In full and exactly, reproduce the entries below, but omit the pictures.

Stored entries
-- Opening Marker --

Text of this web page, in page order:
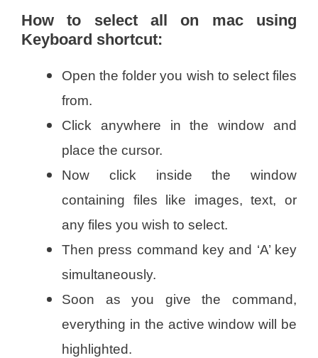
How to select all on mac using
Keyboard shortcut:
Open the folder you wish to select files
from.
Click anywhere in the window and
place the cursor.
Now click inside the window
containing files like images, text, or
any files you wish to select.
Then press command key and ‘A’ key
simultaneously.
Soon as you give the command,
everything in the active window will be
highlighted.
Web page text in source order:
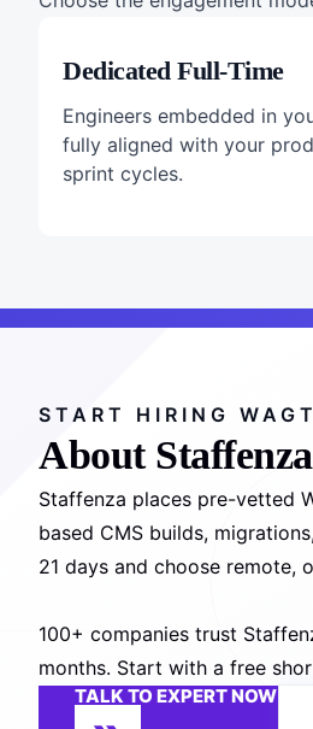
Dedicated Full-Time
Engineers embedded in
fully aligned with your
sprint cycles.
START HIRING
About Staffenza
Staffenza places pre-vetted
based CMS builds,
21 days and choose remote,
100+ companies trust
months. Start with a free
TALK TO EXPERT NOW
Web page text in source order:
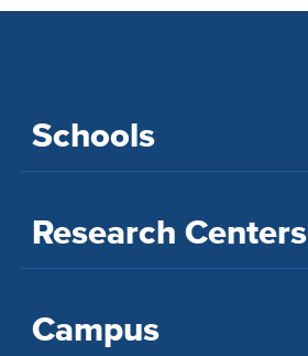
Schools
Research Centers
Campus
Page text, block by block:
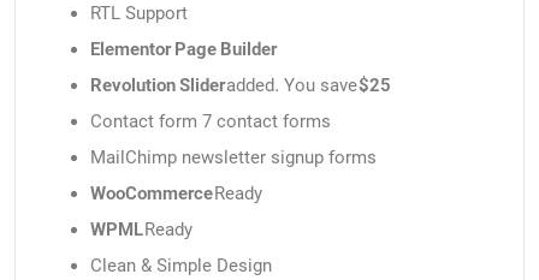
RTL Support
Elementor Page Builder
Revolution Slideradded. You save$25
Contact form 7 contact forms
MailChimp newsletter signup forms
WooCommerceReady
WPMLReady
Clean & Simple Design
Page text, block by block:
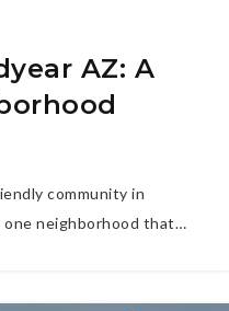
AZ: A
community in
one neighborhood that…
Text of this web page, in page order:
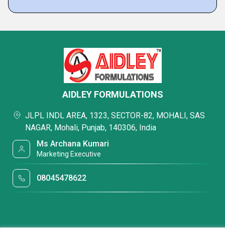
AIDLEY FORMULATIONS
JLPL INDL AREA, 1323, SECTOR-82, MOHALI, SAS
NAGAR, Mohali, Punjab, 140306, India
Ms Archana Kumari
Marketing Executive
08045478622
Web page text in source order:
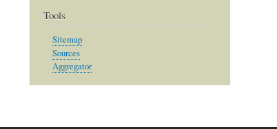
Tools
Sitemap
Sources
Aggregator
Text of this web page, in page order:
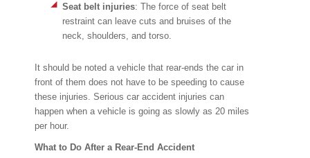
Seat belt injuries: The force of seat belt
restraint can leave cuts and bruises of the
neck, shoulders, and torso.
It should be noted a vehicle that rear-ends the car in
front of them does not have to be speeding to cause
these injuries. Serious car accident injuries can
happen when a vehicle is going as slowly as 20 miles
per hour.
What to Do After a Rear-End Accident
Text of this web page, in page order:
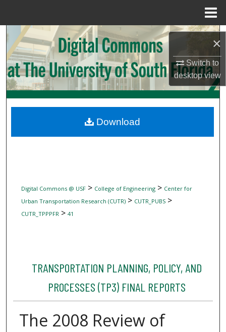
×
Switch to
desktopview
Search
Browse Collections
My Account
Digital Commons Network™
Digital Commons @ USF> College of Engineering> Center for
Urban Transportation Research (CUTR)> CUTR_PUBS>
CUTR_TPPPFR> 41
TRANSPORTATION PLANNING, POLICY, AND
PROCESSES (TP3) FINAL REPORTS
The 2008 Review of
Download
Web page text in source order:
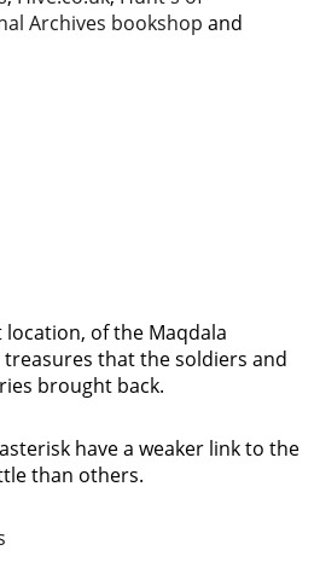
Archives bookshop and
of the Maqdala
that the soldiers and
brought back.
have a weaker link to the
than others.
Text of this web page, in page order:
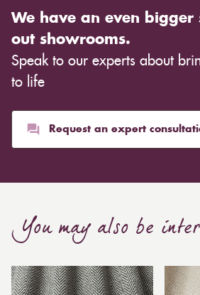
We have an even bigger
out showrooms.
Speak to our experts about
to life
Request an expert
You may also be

-- Closing Marker --

• ANSWER TO THE EXERCISE:
Text of this web page, in page order:
How to select all on mac using
Keyboard shortcut:
Open the folder you wish to select files
from.
Click anywhere in the window and
place the cursor.
Now click inside the window
containing files like images, text, or
any files you wish to select.
Then press command key and ‘A’ key
simultaneously.
Soon as you give the command,
everything in the active window will be
highlighted.
Web page text in source order:
Dedicated Full-Time
Engineers embedded in
fully aligned with your
sprint cycles.
START HIRING
About Staffenza
Staffenza places pre-vetted
based CMS builds,
21 days and choose remote,
100+ companies trust
months. Start with a free
TALK TO EXPERT NOW
Web page text in source order:
Schools
Research Centers
Campus
Page text, block by block:
RTL Support
Elementor Page Builder
Revolution Slideradded. You save$25
Contact form 7 contact forms
MailChimp newsletter signup forms
WooCommerceReady
WPMLReady
Clean & Simple Design
Page text, block by block:
AZ: A
community in
one neighborhood that…
Text of this web page, in page order:
AIDLEY FORMULATIONS
JLPL INDL AREA, 1323, SECTOR-82, MOHALI, SAS
NAGAR, Mohali, Punjab, 140306, India
Ms Archana Kumari
Marketing Executive
08045478622
Web page text in source order:
Tools
Sitemap
Sources
Aggregator
Text of this web page, in page order:
Seat belt injuries: The force of seat belt
restraint can leave cuts and bruises of the
neck, shoulders, and torso.
It should be noted a vehicle that rear-ends the car in
front of them does not have to be speeding to cause
these injuries. Serious car accident injuries can
happen when a vehicle is going as slowly as 20 miles
per hour.
What to Do After a Rear-End Accident
Text of this web page, in page order:
×
Switch to
desktopview
Search
Browse Collections
My Account
Digital Commons Network™
Digital Commons @ USF> College of Engineering> Center for
Urban Transportation Research (CUTR)> CUTR_PUBS>
CUTR_TPPPFR> 41
TRANSPORTATION PLANNING, POLICY, AND
PROCESSES (TP3) FINAL REPORTS
The 2008 Review of
Download
Web page text in source order:
Archives bookshop and
of the Maqdala
that the soldiers and
brought back.
have a weaker link to the
than others.
Text of this web page, in page order:
We have an even bigger
out showrooms.
Speak to our experts about
to life
Request an expert
You may also be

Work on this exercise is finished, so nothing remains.